I had been invited by the Opéra Vichy for a get acquainted weekend in  conjunction with an upcoming presentation of Massenet’s Manon. The short walk from le gare to the Hotel Aletti took me through one of the beautiful parks that dot that this charming town of 27,000 inhabitants.

The Aletti is one of the largest of the 400 hotels built to accommodate those who flocked here for the healing thermal waters and mineral rich drinking water– a very distinct taste that reminded me of the bygone California Calso water. Built in 1908 it is a charming reminder of old time elegance and just across the street from the Opéra.

After a quick check-in I crossed the Belle Rive Bridge over le Lac d’Allier and found a seat along the river at l’Atmosphère. This restaurant offers a luncheon formule at 13.50 euros but I opted for a friture, cheese selection and ¼ de rosé while tossing breadcrumbs to the ducks.

Prior to a piano concert SOUS LES ETOILES performed on the Opéra’s cour terasse I dined with the Opéra’s artistic director Diane Polya, her husband Marc and David Abramovitz, the Brooklyn-born pianist who would be performing at a Sunday concert.

The Brasserie de Casino is Vichy’s version of Sardi’s with photographs of musical notables covering the walls. Slightly pressed for time we skipped entrées and headed directly for the main courses: rack of lamb, daurade and rouget with a bottle of Bordeaux.

LA CERISE SUR LE PIANO performance was a curiously French conception that featured two pianists alternating between straight playing and comic antics. The predominantly French audience ate it up.
Saturday was my “ day of rest” at Les Célestins. I started with a soothing Jacuzzi followed by a massage à 4 mains. Two women gently rubbed and kneaded my body with oils while an overhead system sprinkled me with warm waters from the source–I can get used to this.

By now I was far too relaxed to do much of anything so I found a park bench and read for an hour before returning to the Brasserie de Casino for lunch.

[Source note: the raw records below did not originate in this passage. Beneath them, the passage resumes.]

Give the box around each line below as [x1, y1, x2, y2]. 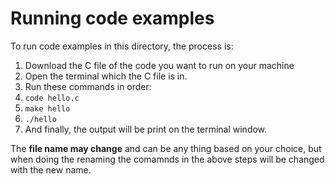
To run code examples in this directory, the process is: [10, 40, 234, 52]
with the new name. [10, 163, 92, 176]
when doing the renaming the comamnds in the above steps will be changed [10, 153, 325, 165]
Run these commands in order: [24, 80, 152, 92]
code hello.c [24, 93, 80, 103]
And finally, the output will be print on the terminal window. [24, 123, 268, 135]
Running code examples [10, 7, 215, 30]
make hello [24, 103, 71, 114]
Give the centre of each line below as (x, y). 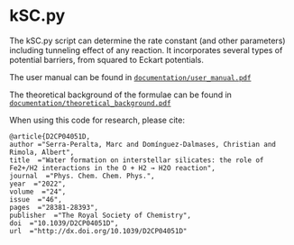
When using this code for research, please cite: (97, 120)
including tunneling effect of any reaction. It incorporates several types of (146, 50)
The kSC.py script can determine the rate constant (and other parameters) (147, 41)
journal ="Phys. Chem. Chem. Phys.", (82, 176)
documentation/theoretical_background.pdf (90, 103)
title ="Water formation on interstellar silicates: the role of (137, 160)
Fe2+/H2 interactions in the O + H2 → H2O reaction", (113, 168)
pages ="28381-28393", (54, 207)

Last night I had coveted Diane’s crunchy rouget and I was not disappointed today.

I went back to the Celestins for a diner gastronomique at the N3. It was a lovely night and I was seated on the decked terrace surrounded by green lawns and tall trees. I ordered from the RETOUR DU MARCHE  formuleat 43 euros plus wine.

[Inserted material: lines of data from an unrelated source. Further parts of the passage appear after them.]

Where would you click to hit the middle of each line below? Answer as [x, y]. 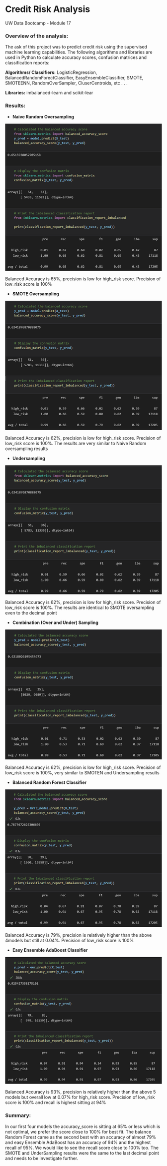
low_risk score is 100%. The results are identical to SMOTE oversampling [80, 607]
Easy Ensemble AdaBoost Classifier [50, 950]
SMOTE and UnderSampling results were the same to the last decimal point [82, 1153]
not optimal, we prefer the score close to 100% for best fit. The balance [78, 1132]
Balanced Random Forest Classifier [49, 782]
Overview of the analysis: [37, 36]
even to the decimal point [31, 612]
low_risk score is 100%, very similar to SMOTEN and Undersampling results [83, 772]
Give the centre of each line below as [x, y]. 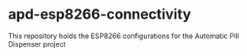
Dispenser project [37, 44]
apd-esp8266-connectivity [100, 14]
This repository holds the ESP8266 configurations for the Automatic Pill [124, 36]
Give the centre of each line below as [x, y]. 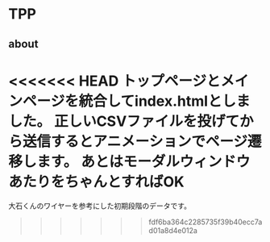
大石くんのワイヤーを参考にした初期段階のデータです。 [100, 206]
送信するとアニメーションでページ [135, 141]
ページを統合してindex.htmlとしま [137, 101]
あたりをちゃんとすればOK [96, 181]
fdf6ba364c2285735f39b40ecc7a [206, 222]
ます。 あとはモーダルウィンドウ [143, 161]
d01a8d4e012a [173, 230]
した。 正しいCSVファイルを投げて [124, 121]
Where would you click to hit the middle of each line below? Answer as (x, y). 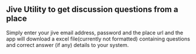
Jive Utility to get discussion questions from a (92, 10)
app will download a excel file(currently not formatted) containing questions (98, 39)
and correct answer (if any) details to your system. (67, 45)
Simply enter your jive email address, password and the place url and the (95, 33)
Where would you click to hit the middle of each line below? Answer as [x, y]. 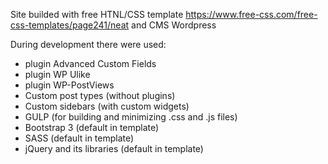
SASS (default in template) [79, 138]
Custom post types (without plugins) [100, 95]
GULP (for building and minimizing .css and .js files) [131, 117]
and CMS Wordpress [174, 25]
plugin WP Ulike [57, 74]
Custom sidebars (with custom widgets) [107, 106]
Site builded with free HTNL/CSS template [97, 14]
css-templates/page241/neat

For starters a cappuccino de pommes de terre with tiny grilled sweetbreads accompanied by a 2009 Cote Roannaise cuvée Troisgros from Domaine Robert Sénol. Next up was grilled cod with a grilled confit of leeks on an emulsion of curried chevre. My sommelier selected a 2008 white Saint-Joseph from Chapoutier.

I was tempted by the cheese chariot of regional delights but resisted and had the chef’s special dessert of slightly grilled bananas and pineapple with a crème anglaiseredolent of pineapple. I was treated to a glass of coquillon, a local favorite composed of 30% tresallier and 70% chardonnay with honey added during fermentation.

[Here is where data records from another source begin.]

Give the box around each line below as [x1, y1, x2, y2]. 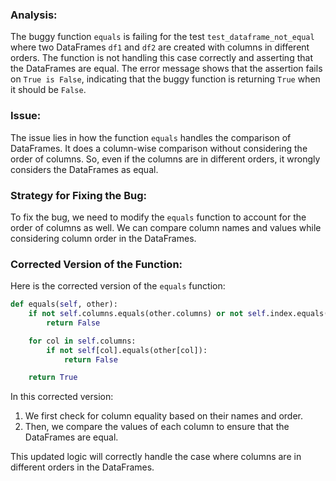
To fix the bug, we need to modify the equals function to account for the [10, 211, 307, 223]
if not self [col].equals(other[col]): [46, 345, 208, 355]
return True [28, 373, 78, 383]
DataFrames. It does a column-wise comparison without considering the [10, 142, 308, 154]
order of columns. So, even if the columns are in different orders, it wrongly [10, 153, 321, 165]
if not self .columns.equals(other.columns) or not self [28, 309, 267, 319]
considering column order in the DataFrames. [10, 232, 197, 244]
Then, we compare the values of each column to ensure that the [24, 421, 290, 433]
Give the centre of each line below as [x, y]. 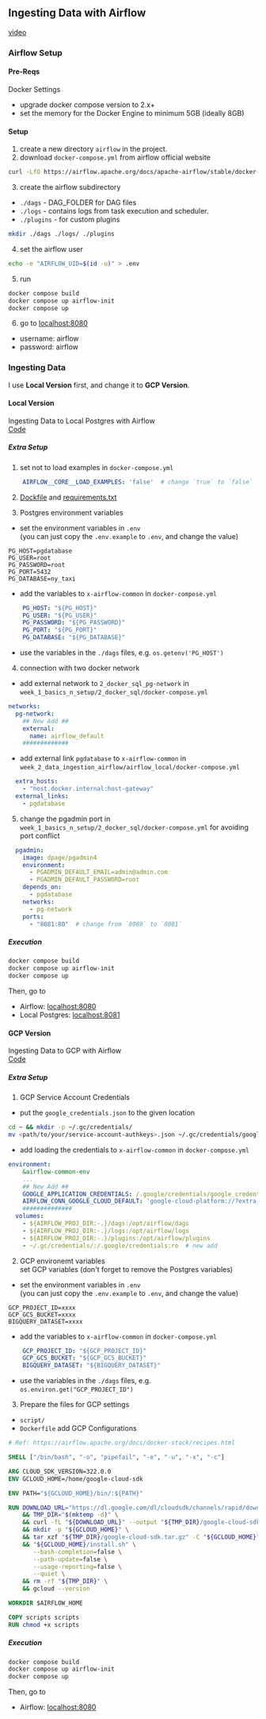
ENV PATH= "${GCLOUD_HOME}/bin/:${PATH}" [76, 1493]
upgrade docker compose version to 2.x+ [87, 104]
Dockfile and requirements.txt [68, 497]
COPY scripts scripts [44, 1617]
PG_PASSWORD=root [37, 565]
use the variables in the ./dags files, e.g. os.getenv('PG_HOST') [122, 653]
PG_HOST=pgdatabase [40, 551]
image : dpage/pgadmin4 [60, 858]
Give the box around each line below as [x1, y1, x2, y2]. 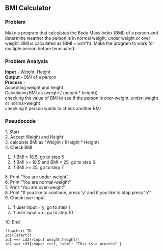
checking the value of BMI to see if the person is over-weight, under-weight [5, 95, 159, 101]
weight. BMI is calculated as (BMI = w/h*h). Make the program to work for [5, 40, 155, 46]
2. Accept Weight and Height [5, 134, 64, 140]
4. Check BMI [5, 144, 33, 150]
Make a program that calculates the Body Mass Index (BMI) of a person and [5, 29, 158, 36]
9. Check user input [5, 195, 45, 201]
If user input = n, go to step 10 [12, 210, 73, 216]
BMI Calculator [5, 4, 52, 12]

After breakfast, a leisurely walk around a very quiet town and a ride on le Petit Train, a 30-minute tour of the city with taped commentary I entered the magnificent Opera House that is larger than those in the big cities of Bordeaux and Lyon. David Abramovitz captivated the crowd with his virtuoso playing of waltzes by Chopin, Liszt, Ravel and Villa-Lobos. Afterwards 100 of us gathered in the dining room of the Aletti for a lunch of salade niçoise and magret de canard.